■ **YOUR TASK**: Search the listing below for "adminBatchUpdateData". Copy each matching line.

■ **DATASET EXCERPTS**:
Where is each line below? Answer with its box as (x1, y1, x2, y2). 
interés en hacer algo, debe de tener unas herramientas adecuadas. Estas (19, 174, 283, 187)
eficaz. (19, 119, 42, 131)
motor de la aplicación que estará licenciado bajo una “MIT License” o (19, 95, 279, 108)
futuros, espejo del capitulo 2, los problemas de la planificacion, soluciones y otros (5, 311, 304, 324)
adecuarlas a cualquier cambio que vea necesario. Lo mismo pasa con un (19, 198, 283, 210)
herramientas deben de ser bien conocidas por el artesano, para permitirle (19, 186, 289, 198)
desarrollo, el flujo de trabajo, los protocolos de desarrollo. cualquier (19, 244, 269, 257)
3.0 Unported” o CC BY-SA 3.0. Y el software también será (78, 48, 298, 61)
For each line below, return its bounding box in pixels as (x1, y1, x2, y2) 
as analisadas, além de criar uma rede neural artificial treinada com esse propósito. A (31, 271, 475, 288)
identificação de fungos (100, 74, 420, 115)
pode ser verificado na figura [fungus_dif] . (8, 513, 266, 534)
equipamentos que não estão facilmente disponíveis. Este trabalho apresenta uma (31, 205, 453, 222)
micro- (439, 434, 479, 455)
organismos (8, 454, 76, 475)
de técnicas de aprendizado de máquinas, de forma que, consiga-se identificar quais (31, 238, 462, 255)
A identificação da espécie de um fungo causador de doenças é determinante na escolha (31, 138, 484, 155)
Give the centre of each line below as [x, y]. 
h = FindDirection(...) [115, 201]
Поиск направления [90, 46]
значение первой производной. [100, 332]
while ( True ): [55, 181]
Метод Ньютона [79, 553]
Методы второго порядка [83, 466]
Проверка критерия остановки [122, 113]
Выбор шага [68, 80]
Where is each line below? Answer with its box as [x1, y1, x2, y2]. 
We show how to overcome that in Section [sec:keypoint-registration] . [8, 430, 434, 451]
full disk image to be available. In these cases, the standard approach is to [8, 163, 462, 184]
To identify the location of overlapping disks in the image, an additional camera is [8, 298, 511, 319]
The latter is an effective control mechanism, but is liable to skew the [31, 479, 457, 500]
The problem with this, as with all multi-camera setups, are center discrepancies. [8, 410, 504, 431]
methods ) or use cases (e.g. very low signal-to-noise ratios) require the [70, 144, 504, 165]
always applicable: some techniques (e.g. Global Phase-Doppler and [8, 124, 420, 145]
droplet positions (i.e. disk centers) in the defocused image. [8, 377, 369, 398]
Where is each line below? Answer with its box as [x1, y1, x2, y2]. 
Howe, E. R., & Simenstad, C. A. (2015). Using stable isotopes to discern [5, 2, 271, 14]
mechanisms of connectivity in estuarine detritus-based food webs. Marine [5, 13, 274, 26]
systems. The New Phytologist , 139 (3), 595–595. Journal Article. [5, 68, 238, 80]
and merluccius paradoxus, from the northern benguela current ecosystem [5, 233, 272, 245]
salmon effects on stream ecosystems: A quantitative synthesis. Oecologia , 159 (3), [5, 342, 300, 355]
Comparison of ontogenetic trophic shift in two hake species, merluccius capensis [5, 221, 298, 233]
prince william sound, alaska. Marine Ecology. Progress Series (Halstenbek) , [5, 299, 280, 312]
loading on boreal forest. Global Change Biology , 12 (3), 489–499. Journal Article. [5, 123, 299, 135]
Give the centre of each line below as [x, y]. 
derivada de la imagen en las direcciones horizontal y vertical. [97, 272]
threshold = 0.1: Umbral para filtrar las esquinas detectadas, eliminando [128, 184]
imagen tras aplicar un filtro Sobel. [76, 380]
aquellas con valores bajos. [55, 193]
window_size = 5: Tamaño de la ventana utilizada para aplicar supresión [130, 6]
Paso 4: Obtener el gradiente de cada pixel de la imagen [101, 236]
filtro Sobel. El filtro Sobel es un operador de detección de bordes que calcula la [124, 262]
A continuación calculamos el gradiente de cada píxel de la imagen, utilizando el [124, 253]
...
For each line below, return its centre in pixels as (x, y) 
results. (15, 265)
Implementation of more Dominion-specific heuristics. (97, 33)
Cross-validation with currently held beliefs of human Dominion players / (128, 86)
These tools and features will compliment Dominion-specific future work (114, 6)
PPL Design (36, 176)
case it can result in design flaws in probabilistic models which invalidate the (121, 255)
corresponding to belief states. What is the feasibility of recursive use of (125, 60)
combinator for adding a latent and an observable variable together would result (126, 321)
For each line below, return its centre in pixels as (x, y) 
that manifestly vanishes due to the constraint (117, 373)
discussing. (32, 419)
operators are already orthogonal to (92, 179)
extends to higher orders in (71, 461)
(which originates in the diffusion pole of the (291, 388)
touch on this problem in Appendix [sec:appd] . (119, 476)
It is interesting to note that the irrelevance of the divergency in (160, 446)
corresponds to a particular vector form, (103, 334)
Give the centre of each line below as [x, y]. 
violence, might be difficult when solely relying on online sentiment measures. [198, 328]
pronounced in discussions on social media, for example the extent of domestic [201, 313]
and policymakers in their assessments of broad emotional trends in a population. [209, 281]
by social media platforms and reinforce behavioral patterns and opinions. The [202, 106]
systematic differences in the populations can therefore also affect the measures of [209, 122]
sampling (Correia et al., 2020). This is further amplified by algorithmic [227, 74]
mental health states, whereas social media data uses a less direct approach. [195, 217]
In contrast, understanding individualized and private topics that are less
==
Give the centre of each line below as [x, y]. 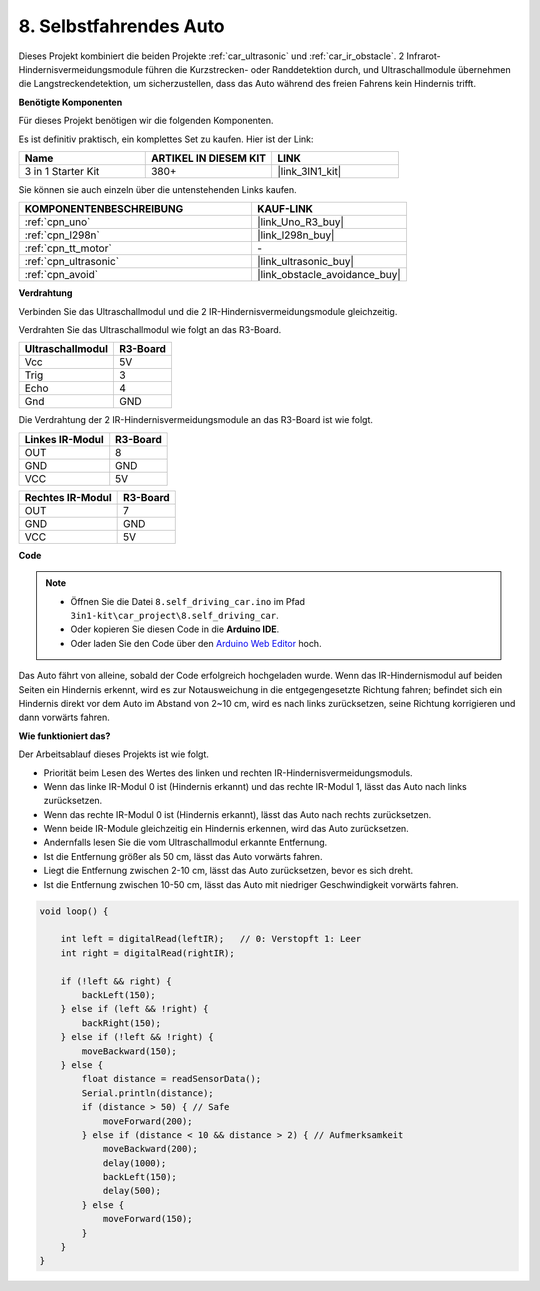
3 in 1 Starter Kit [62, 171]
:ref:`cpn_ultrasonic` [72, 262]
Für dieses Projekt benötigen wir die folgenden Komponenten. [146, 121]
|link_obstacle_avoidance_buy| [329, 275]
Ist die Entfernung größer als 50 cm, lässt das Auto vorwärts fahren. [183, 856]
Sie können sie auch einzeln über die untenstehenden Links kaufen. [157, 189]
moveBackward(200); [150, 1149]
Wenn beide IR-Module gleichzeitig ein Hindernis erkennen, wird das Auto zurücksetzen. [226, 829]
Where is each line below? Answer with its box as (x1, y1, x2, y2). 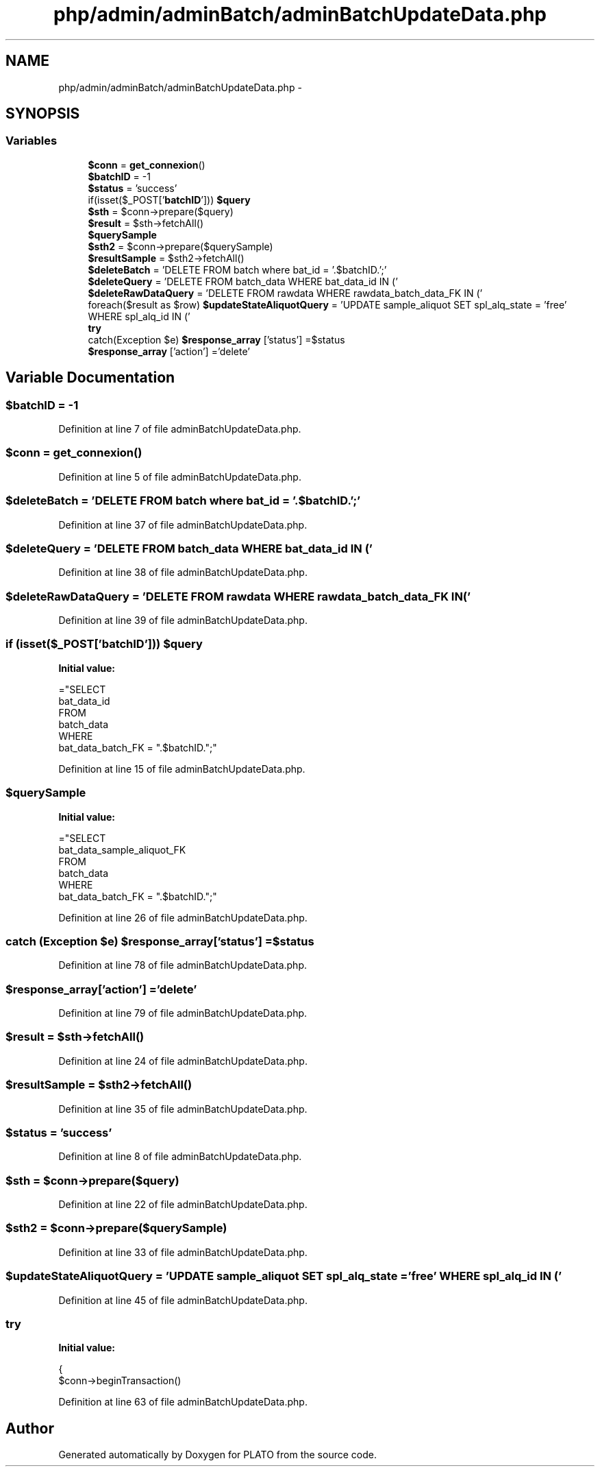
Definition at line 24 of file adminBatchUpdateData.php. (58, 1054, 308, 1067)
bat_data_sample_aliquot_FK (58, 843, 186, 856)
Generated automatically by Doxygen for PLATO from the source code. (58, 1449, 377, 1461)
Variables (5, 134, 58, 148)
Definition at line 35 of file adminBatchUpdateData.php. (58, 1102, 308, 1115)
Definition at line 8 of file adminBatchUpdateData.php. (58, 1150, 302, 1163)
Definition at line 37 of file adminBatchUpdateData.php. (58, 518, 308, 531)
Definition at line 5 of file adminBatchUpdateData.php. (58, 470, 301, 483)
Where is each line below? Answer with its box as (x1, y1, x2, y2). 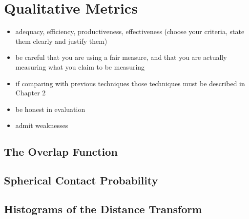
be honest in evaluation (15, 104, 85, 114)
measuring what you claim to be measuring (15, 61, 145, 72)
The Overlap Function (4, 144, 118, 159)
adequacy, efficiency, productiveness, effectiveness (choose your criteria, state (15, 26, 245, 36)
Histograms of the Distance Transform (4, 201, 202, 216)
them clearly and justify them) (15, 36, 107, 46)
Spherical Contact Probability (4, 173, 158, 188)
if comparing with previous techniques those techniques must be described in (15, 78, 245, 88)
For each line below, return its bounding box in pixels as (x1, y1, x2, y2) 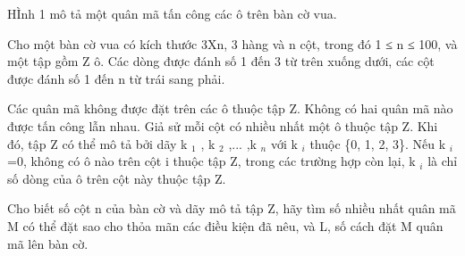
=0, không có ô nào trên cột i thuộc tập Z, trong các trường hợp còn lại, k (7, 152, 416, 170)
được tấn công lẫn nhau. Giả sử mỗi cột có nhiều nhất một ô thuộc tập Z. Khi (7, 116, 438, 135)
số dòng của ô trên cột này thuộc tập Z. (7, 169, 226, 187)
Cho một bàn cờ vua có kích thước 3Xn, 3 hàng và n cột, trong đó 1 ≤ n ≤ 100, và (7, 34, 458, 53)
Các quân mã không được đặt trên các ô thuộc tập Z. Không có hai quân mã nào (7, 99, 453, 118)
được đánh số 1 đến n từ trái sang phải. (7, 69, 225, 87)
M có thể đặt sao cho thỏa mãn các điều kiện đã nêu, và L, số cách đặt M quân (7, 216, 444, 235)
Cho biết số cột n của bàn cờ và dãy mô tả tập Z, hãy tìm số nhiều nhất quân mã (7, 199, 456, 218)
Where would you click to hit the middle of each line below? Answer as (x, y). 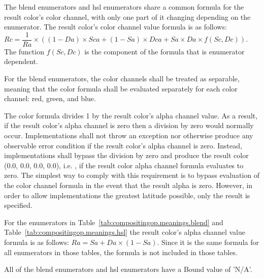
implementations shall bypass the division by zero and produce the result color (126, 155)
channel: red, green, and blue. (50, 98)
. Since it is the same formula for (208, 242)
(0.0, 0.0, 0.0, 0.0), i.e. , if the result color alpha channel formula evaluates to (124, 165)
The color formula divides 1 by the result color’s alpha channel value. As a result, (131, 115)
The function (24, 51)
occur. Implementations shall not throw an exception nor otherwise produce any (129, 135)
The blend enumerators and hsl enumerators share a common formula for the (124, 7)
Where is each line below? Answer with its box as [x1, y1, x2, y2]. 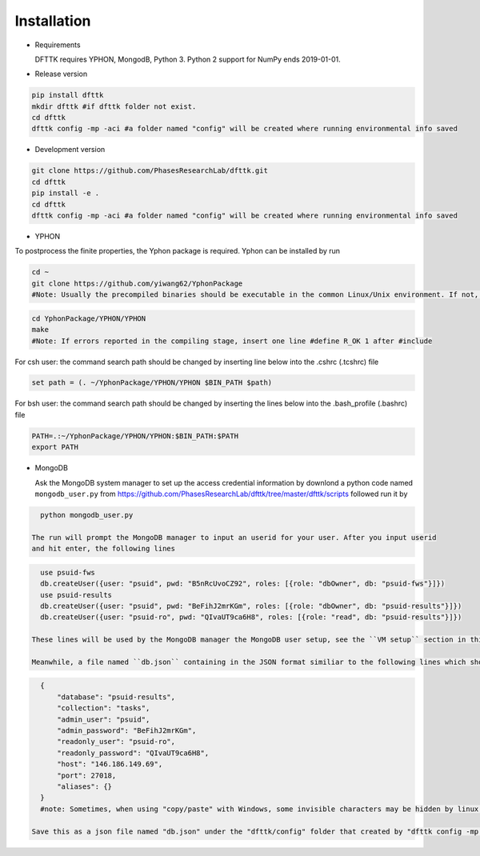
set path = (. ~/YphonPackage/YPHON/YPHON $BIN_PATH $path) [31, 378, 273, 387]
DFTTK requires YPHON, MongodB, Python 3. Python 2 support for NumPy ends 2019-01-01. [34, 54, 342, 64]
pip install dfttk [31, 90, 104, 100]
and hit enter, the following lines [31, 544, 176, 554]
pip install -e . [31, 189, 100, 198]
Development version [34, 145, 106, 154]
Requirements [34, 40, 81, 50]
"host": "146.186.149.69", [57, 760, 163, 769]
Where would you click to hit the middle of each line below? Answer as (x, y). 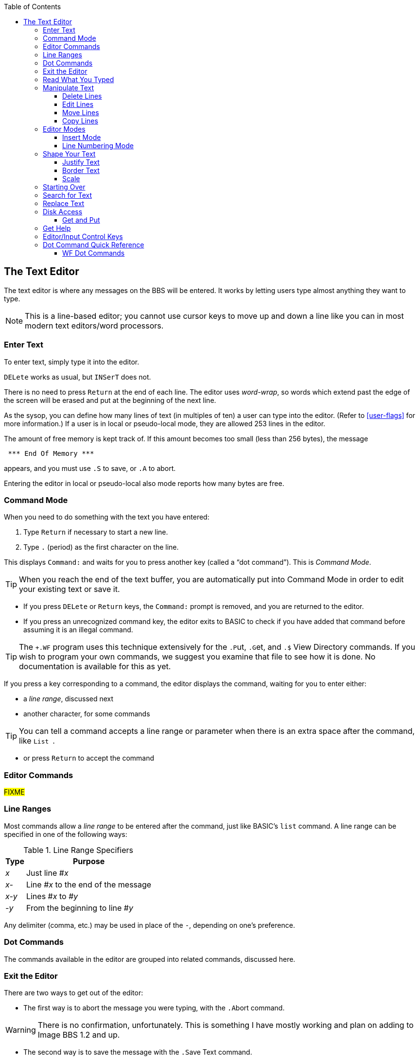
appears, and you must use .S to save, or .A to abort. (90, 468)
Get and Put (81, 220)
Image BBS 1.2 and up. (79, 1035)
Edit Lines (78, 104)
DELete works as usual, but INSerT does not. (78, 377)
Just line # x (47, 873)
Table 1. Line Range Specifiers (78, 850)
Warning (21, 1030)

■ **YOUR SOLUTION**:
Definition at line 24 of file adminBatchUpdateData.php. (58, 1054, 308, 1067)
Definition at line 35 of file adminBatchUpdateData.php. (58, 1102, 308, 1115)
Definition at line 8 of file adminBatchUpdateData.php. (58, 1150, 302, 1163)
Definition at line 37 of file adminBatchUpdateData.php. (58, 518, 308, 531)
Definition at line 5 of file adminBatchUpdateData.php. (58, 470, 301, 483)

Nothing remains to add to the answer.